Galia Maor, Bank Leumi's CEO of the past 17 years and one of the most prominent women in Israel's economy, announced Sunday that she intends to step down in three or four months.
Maor, 69, caught the bank's board of directors by surprise. She said she had timed her departure to come after the bank's three-year plan was drafted, and after she had groomed a new generation of executives.
Yet Maor is also leaving at a time when the global economy, particularly the financial system, is likely to be heading into a rough spell.
Many capital market sources were not convinced by her explanation, wondering whether there were other factors motivating the CEO's announcement.
One could be the Knesset Finance Committee's initiative to enable the state to sell off the remainder of its holdings in the bank. Should the legislation pass, the government's share in the bank could be sold off to the public by mid-2012, at which point shareholders would have to choose replacements for the one-third of the board scheduled to complete their terms.
Maor had considered stepping down two years ago in a bid to become the bank's chairwoman, but withdrew her candidacy amid pressure from the public and from Attorney General Yehuda Weinstein, who believed it improper for a CEO to jump straight into the post charged with supervising the CEO.
Banking sector sources said they didn't believe Maor's resignation meant she was retiring. However, it does likely mean the bank is entering an era of internal power struggles and friction among the top management.

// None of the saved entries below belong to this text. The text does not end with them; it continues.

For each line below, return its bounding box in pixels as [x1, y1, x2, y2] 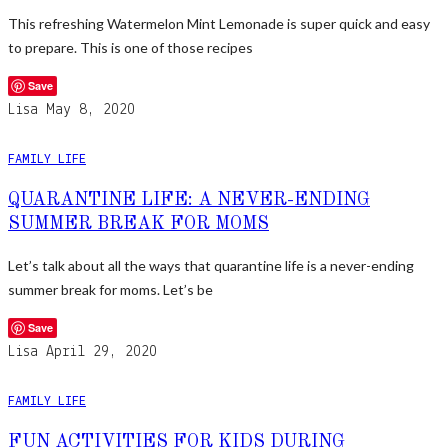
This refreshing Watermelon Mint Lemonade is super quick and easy [8, 14, 430, 32]
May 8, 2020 [46, 101, 135, 118]
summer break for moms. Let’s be [8, 280, 213, 298]
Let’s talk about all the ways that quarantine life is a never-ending [8, 256, 414, 274]
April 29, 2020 [46, 343, 157, 360]
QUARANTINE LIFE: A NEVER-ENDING [8, 190, 370, 209]
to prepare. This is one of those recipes [8, 38, 253, 56]

Leumi chairman David Brodet said that he would lead the committee to find a new CEO, and that candidates would be named soon.
Maor had been grooming the head of the bank's corporate division, Rakefet Russak-Aminoach, as her replacement, naming her her senior deputy several months ago. Russak-Aminoach had started her career as Maor's personal assistant when Maor was the bank's deputy CEO.
Russak-Aminoach is also close to the Ofer family, one of the bank's biggest borrowers, and her husband worked at various Ofer brothers companies for years. Her sister, Ayelet Bar-Azar, is an external director at Koor, a member of the IDB group, another one of the country's most powerful conglomerates.
Another strong candidate is Kobi Haber, head of the bank's economics and finance department and a former Finance Ministry budgets director.
Former banks commissioner Roni Hizkiyahu has also been mentioned as a potential candidate.
Maor started her career at the Bank of Israel in 1963, where she filled a string of management positions before leaving the central bank in 1989. She has been at Leumi since 1991, and has been the bank's CEO since 1995.